As a caveat, in some cases, people might intrinsically prefer for certain goods or services to be provided by humans. For example, people might naturally prefer to watch human athletes, talk to human therapists, listen to sermons by human religious leaders, etc. Human labor could also become a kind of status good in its own right; paying people do things could be sort of the future equivalent of buying rare paintings or NFTs. As a more direct and ominous analogy, my impression is that slaves used to be a really common status/​luxury good for elites in lots of different parts of the world; maybe free human workers could play a similar social role in the future.

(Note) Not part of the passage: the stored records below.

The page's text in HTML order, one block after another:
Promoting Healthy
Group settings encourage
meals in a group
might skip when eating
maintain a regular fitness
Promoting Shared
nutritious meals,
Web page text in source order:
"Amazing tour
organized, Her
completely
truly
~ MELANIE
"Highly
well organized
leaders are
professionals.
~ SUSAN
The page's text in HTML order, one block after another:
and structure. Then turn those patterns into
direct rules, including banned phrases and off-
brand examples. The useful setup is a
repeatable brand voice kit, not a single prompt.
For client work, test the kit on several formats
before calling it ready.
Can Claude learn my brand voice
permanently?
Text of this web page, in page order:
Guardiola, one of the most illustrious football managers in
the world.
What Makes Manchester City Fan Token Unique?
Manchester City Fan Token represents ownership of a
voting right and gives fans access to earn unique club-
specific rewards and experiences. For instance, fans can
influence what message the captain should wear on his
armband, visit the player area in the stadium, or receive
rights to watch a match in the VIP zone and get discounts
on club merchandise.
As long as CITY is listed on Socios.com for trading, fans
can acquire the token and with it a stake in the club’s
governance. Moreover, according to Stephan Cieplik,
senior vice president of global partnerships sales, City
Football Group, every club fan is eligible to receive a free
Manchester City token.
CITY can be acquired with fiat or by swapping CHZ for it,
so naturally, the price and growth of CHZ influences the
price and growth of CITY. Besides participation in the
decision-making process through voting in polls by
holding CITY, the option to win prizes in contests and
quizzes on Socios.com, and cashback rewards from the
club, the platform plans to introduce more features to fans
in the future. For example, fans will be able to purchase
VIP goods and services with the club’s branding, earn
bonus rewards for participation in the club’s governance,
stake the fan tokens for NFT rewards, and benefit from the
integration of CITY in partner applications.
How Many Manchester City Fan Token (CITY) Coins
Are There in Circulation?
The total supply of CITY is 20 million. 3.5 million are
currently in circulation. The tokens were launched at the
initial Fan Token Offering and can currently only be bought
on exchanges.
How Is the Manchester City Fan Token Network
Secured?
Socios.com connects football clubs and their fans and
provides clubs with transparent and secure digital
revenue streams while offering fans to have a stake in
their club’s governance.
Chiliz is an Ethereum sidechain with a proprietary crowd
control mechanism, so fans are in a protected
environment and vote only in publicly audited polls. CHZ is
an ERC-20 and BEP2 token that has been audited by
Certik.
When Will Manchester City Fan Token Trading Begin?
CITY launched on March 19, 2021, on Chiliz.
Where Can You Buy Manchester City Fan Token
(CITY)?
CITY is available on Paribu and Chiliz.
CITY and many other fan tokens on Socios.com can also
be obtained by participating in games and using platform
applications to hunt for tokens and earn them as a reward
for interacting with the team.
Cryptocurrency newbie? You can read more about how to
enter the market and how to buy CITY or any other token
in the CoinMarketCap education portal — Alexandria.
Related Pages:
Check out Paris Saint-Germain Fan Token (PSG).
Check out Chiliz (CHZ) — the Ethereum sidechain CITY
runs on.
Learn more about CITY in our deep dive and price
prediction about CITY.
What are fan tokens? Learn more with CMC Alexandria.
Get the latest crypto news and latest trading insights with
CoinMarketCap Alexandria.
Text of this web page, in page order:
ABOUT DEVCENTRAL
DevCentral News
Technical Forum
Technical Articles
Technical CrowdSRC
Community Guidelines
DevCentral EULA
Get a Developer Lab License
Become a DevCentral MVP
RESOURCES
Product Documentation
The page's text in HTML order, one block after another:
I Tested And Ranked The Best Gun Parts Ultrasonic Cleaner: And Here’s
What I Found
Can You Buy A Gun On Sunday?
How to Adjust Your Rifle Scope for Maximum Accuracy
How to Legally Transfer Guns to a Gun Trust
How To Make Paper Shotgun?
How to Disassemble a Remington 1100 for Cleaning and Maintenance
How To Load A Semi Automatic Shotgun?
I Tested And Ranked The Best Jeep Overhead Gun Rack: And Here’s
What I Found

This would prevent the labor share from going to zero, even if AI systems can (at the physical level) do everything that human workers can do. But I’d find it kind of surprising if this kind of work was enough to maintain very high labor force participation. It also seems like, if all remaining work was in this category, then we should still be worried about democracy. If military operations, law enforcement, the production of nearly all physical stuff, etc., were all highly and effectively automated, then that would still seem to undercut a lot of the hypothesized economic basis for democracy.
I don’t think comparative advantage arguments ultimately help here. At the same time, though, I also don’t feel like I have a great grasp of how to apply them to capital-labor substitution.
Thanks for your very thorough response! I’m going to try to articulate my reasons for being skeptical based on what I understand about AI and econ (although I’m not an expert in either). And I’ll definitely read the papers you linked when I have more time.
I agree that it’s theoretically possible to build AGI; as I like to put it, it’s a no-brainer (pun very much intended).
But I think that replicating the capabilities of the human brain will be very expensive. Even if algorithmic improvements drive down the amounts of compute needed for ML training and inference, I would expect narrow AI systems to be cheaper and easier to train than more general ones at any point in time. If you wanted to automate 3 different tasks, you would train 3 separate ML systems to do each of them, because you could develop them independently from each other. Whereas if you tried to train a single AI system to do all of them, I think it would be more complicated to ensure that it reaches the same performance as the collection of narrow AI systems, and it would require more compute.
Also, if you wanted a general intelligence (whether a human or machine) to do tasks that require <insert property of general intelligence>, I think it would be cheaper to hire humans, up to a point. This is partly because, until AGI is commercially viable, the process of developing and maintaining AI systems necessarily involves human labor. Machine intelligence scales because computation does, but I think it would be unlikely to scale enough to make machine labor more cost-effective than human labor in all cases.
I do think that AGI depressing human wages to the point of mass unemployment is a tail risk that society should watch for, and that it would lead to humans losing control of society through enfeeblement, but I don’t think it’s a necessary outcome of further AI development.